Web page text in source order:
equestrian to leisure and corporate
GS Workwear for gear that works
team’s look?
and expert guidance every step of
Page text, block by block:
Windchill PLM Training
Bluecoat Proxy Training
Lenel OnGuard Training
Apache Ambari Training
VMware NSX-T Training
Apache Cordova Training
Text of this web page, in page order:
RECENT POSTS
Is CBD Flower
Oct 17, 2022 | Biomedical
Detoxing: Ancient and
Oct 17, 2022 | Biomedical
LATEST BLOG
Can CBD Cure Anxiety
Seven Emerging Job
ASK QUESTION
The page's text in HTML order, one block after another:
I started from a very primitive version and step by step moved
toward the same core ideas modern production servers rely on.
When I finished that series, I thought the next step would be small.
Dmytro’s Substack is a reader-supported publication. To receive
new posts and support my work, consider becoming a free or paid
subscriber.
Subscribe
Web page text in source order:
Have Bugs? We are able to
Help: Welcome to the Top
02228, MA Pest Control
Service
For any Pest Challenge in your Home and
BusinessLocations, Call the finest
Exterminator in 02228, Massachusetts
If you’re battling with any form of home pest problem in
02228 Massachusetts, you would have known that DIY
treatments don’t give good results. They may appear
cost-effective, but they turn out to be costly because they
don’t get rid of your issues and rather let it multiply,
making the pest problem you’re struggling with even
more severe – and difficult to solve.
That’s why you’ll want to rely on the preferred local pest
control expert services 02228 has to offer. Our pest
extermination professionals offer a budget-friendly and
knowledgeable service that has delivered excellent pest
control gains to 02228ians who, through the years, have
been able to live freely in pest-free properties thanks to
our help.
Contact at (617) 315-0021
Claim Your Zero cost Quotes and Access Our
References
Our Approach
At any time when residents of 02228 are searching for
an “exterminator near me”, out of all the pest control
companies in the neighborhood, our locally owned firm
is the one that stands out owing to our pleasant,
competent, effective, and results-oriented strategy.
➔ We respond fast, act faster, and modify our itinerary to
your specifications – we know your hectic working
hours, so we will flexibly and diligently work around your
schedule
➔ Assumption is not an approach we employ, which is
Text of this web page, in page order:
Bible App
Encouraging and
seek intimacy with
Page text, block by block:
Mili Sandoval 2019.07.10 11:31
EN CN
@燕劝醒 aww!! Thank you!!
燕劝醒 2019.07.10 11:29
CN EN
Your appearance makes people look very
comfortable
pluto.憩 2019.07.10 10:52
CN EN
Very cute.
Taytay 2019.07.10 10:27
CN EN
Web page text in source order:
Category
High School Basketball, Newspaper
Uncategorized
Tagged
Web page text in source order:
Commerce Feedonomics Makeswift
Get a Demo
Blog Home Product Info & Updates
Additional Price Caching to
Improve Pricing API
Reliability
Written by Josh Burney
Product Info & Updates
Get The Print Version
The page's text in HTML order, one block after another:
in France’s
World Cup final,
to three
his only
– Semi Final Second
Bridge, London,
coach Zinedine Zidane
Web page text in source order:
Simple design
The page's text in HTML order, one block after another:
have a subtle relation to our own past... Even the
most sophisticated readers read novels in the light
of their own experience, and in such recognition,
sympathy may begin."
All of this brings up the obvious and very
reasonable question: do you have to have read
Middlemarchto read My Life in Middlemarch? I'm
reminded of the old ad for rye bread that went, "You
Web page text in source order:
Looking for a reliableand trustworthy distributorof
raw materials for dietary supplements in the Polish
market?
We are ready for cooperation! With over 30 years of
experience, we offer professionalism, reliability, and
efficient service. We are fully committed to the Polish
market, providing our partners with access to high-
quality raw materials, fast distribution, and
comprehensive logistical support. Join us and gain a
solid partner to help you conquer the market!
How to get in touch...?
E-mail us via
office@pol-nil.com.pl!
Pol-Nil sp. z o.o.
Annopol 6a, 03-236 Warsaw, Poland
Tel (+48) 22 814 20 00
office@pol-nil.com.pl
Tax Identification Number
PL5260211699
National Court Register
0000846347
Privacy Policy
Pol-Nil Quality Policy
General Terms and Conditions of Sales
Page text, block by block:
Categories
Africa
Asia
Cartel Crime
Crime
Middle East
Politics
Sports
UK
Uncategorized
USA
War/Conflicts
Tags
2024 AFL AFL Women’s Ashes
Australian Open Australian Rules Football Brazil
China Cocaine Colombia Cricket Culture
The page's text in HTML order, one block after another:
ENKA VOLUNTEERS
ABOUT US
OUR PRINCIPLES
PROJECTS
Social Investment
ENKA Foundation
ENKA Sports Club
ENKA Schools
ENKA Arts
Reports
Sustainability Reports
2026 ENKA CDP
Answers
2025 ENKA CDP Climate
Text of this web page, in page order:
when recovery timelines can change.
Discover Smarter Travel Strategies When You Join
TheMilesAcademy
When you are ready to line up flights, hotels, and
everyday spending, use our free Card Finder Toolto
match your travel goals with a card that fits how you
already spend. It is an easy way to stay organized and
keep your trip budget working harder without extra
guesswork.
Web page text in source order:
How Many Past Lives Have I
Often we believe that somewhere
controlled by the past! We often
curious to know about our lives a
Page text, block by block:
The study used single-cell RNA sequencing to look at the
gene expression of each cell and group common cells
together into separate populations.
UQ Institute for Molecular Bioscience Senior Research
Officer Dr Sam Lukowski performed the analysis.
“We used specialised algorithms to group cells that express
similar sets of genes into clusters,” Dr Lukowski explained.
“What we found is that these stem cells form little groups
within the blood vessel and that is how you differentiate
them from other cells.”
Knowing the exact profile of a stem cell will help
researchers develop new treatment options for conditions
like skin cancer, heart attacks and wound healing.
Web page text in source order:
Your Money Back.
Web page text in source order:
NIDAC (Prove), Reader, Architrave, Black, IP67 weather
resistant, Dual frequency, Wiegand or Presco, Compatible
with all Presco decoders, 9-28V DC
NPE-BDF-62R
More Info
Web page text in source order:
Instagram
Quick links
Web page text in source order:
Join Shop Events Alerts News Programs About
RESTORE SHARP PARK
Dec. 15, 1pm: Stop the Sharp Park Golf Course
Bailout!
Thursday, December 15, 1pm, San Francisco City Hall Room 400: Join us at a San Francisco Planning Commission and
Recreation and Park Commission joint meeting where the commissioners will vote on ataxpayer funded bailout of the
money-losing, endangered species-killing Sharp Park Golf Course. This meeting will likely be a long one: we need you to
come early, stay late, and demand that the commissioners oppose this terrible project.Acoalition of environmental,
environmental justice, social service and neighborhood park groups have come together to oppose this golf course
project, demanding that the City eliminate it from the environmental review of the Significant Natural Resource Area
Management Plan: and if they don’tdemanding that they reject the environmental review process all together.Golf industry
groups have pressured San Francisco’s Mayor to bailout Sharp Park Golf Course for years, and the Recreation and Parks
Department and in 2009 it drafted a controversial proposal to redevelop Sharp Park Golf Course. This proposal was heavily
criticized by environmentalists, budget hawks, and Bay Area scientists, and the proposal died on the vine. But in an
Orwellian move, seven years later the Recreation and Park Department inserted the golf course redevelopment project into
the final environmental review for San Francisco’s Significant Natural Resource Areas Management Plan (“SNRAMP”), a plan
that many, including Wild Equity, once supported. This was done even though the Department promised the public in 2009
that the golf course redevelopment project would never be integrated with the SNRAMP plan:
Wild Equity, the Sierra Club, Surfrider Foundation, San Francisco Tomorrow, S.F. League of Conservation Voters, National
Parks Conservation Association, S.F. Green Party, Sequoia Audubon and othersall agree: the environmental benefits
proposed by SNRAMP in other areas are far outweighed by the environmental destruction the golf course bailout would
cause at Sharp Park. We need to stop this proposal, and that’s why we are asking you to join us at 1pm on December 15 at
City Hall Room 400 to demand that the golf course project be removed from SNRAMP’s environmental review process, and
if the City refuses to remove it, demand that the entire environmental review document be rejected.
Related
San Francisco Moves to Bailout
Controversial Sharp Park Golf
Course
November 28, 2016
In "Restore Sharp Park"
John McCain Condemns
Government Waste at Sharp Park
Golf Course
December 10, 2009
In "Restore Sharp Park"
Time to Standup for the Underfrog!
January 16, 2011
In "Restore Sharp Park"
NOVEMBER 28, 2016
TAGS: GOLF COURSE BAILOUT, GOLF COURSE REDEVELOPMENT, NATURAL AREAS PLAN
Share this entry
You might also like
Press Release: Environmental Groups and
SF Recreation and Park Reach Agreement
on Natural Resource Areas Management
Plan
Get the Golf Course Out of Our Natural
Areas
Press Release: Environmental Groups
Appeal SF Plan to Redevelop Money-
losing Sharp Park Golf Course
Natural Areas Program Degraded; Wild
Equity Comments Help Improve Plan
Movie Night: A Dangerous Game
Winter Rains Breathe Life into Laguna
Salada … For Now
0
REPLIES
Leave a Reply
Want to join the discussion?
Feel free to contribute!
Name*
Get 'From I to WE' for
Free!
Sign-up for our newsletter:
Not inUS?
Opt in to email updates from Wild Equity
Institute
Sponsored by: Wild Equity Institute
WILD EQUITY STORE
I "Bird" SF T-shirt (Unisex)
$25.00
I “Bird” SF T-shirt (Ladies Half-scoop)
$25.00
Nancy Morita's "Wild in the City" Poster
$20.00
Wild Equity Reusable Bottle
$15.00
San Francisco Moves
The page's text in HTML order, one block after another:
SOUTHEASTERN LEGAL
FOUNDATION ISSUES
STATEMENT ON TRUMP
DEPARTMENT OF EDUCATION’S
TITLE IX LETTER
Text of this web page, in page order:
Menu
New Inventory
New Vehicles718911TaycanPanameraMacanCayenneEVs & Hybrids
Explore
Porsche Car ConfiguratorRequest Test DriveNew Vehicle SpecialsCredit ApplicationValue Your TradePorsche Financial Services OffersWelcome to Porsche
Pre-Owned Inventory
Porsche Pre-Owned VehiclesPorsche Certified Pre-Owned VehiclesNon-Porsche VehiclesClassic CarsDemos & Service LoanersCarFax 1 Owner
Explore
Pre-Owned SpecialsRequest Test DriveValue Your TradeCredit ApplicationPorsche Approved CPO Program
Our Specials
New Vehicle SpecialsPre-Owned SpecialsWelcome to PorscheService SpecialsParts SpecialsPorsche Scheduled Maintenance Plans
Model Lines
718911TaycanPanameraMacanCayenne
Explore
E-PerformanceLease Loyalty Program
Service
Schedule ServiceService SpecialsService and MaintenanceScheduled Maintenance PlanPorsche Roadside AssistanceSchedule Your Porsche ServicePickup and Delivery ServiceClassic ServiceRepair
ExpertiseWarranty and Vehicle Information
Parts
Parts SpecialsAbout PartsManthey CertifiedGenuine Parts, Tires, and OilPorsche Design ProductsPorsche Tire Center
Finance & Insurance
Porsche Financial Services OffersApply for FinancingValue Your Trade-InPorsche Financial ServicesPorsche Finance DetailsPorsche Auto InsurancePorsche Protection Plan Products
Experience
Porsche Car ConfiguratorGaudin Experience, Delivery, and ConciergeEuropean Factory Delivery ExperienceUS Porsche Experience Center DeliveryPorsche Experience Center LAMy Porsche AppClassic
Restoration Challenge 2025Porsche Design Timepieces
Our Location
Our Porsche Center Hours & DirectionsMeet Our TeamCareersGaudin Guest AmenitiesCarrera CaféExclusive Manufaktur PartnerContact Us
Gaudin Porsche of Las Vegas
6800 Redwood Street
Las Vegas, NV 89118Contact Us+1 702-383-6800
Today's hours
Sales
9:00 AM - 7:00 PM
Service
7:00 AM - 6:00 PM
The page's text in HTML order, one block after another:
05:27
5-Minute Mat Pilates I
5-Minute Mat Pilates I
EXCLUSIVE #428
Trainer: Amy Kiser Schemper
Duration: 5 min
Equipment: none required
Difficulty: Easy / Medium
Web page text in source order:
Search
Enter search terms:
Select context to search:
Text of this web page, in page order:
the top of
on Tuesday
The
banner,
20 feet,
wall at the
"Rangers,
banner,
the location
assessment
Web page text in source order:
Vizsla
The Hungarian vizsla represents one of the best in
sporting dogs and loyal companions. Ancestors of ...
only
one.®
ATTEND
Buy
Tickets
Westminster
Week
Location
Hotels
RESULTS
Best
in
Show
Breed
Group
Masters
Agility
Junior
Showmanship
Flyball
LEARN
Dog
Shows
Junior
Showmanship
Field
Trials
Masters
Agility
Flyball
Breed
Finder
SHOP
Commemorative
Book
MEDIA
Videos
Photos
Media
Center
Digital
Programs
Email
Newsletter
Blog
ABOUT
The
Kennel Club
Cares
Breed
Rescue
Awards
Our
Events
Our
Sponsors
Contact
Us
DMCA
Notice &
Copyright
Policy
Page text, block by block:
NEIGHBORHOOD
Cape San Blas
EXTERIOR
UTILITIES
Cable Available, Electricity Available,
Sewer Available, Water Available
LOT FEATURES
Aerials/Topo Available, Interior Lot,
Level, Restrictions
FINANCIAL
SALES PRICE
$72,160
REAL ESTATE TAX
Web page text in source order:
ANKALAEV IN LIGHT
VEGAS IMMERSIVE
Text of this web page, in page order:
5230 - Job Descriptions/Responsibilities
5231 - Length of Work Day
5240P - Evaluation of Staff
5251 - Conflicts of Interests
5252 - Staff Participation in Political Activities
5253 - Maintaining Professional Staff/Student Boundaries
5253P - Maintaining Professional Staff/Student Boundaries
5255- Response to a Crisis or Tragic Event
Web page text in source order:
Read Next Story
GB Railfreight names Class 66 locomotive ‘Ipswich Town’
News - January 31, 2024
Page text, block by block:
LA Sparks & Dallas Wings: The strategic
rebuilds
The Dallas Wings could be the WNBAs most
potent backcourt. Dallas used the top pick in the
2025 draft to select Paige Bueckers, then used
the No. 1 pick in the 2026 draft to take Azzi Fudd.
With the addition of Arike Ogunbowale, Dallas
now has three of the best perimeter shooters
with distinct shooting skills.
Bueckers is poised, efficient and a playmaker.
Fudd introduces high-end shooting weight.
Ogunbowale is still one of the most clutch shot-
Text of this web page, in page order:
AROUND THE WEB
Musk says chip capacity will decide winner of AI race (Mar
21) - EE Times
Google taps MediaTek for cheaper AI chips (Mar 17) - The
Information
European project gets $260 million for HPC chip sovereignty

(Problem details): What you return should be exactly the lines above, starting at the one with "the final environmental" and ending at the one with "that many, including", and nothing else.

(Answer to this task):
the final environmental review for San Francisco’s Significant Natural Resource Areas Management Plan (“SNRAMP”), a plan
that many, including Wild Equity, once supported. This was done even though the Department promised the public in 2009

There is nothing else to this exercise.